[Exercise data]

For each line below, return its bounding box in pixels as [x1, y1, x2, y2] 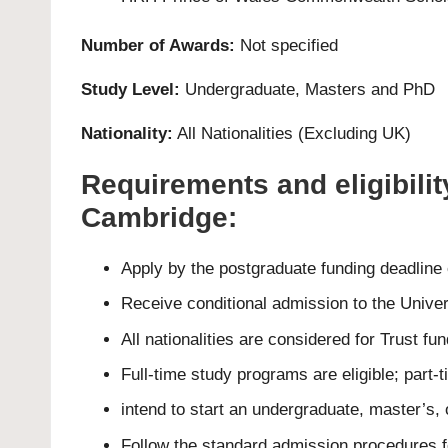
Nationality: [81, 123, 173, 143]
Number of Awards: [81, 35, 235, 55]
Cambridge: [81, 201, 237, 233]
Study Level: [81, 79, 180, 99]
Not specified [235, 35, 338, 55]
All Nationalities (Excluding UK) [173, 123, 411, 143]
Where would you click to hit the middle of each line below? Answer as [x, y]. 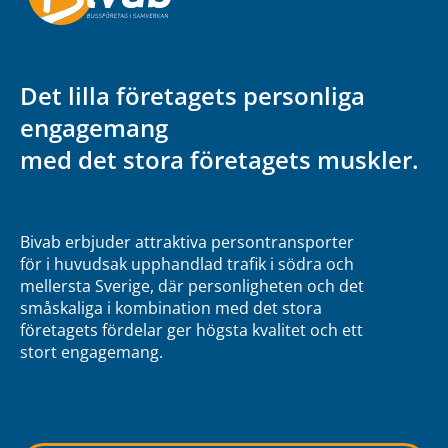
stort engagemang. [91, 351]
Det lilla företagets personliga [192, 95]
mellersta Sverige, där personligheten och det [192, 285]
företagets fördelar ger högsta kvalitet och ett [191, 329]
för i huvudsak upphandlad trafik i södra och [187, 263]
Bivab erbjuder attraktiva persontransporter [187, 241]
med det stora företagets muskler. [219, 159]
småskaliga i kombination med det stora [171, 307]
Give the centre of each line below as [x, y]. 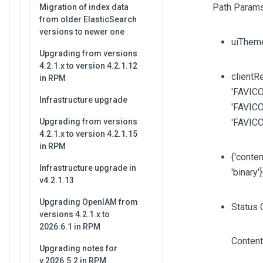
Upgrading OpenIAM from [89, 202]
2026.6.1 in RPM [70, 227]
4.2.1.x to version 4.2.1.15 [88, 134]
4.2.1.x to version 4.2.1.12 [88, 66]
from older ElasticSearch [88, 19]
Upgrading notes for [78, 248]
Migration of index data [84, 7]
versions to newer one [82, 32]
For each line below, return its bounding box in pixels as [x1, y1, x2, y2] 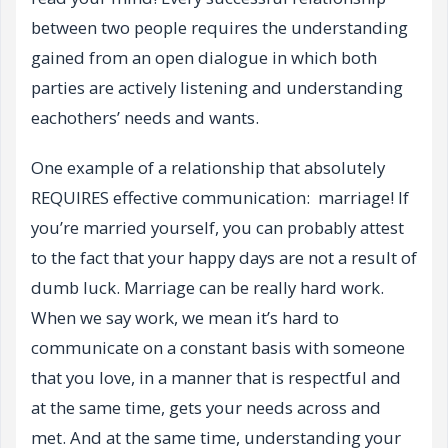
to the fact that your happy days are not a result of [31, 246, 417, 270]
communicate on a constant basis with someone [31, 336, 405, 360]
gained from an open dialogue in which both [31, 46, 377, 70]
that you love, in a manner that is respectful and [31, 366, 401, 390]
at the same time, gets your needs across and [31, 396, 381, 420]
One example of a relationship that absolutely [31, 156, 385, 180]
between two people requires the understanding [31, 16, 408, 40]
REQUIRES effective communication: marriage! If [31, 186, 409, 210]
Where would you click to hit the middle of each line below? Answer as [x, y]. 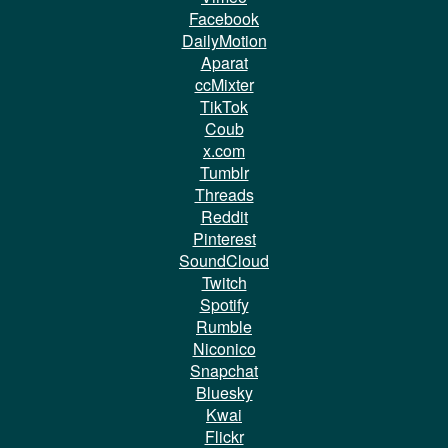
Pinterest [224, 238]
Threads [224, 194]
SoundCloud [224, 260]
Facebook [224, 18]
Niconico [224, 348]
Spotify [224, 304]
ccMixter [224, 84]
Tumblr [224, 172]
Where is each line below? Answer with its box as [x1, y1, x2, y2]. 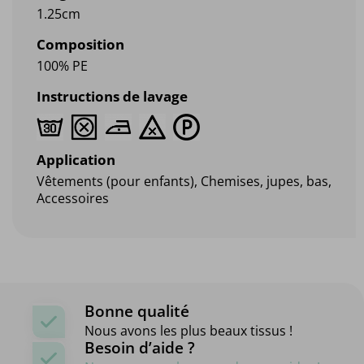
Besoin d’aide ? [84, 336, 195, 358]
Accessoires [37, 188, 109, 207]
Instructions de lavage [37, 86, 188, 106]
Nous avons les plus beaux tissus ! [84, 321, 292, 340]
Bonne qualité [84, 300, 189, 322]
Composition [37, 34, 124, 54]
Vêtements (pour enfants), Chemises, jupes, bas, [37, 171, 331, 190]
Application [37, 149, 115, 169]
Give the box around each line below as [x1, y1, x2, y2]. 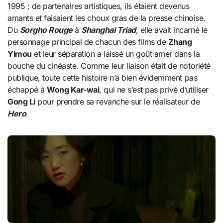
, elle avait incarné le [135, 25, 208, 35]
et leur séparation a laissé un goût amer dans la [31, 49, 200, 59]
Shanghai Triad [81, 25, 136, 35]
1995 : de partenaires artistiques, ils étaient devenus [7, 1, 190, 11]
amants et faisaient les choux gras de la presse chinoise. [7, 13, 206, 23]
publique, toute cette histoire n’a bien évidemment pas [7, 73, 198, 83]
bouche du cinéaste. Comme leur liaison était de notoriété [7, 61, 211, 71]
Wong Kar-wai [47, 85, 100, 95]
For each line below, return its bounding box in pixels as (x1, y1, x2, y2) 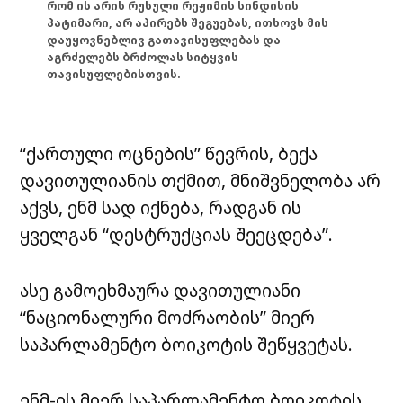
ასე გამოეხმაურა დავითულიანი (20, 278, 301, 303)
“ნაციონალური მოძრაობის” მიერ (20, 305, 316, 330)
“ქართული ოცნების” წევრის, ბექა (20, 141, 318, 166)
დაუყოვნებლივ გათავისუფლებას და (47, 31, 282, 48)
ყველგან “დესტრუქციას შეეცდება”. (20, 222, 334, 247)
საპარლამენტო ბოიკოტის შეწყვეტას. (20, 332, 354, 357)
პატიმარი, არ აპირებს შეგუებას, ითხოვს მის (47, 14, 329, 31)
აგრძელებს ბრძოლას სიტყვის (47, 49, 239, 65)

[/Exercise data]

Task directions
Report each line of the material in which the string "that" occurs.

Solution to the problem
to the fact that your happy days are not a result of [31, 246, 417, 270]
that you love, in a manner that is respectful and [31, 366, 401, 390]
One example of a relationship that absolutely [31, 156, 385, 180]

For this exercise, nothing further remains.